Livestock production often requires frequent movement and handling of animals. Routine handling is carried out during castration, weighing, ear tagging and de-worming. It is difficult to handle and control aggressive animals (Fordyce et al 1988). Animals or stockmen could be injured during handling of aggressive animals (Grandin 1994). Injuries increase the cost of production. It is thus desirable to have docile animals.
In modern animal breeding, temperament or docility is added as a trait in the breeding objective (Northcutt and Bowman 2010). In the grasscutter, there is a particular need to select and breed docile animals because, even after several generations in captivity, the animals are still aggressive toward humans (NRC 1991; Mensah and Okeyo 2006). A need to improve docility in the grasscutterwould require information on the genetic characteristics of docility of current population.
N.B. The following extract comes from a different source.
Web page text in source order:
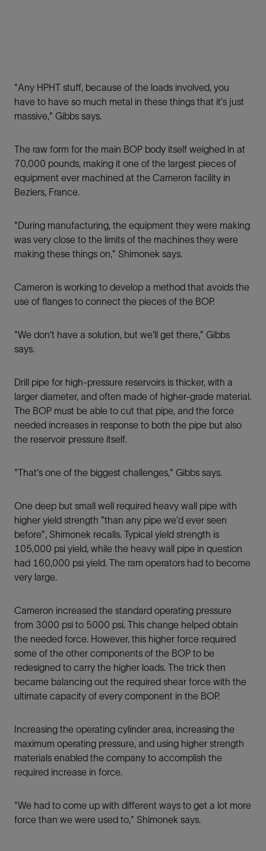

There is very little information on docility of the grasscutter. The objectives of this study were to estimate non-genetic effects on docility, and calculate phenotypic and genetic parameters for docility in the grasscutter.
The study was carried out at the grasscutter section of the Department of Animal Science Education, University of Education, Winneba, Mampong-Ashanti campus, Ghana from 2006 to 2009. Mampong-Ashanti lies in the transitional zone between the Guinea savanna zone of the north and the tropical rain forest of the south of Ghana. The climatic, vegetation and demographic characteristics of Mampong-Ashanti have been described by Ghana Districts (2006).
Essentially, Mampong-Ashanti lies between latitude 07o 04’ north and longitude 01o 24’ west with an altitude of 457m above sea level. Maximum and minimum annual temperatures recorded during the study period were 30.6oC and 21.2oC, respectively (MSD 2010). Rainfall in the district is bimodal, occurring from April to July (major rainy season) and again August to November (minor rainy season), with about 1224mm per annum. The dry season occurs from December to March. The vegetation is transitional savanna woodland, and this is suitable for livestock rearing because most of the feed of herbivorous animals (grass) can be obtained from the wild. The common fodder species that are routinely fed to grasscutters, Pennisetum purpureum (elephant grass) and Panicum maximum (guinea grass) are readily available.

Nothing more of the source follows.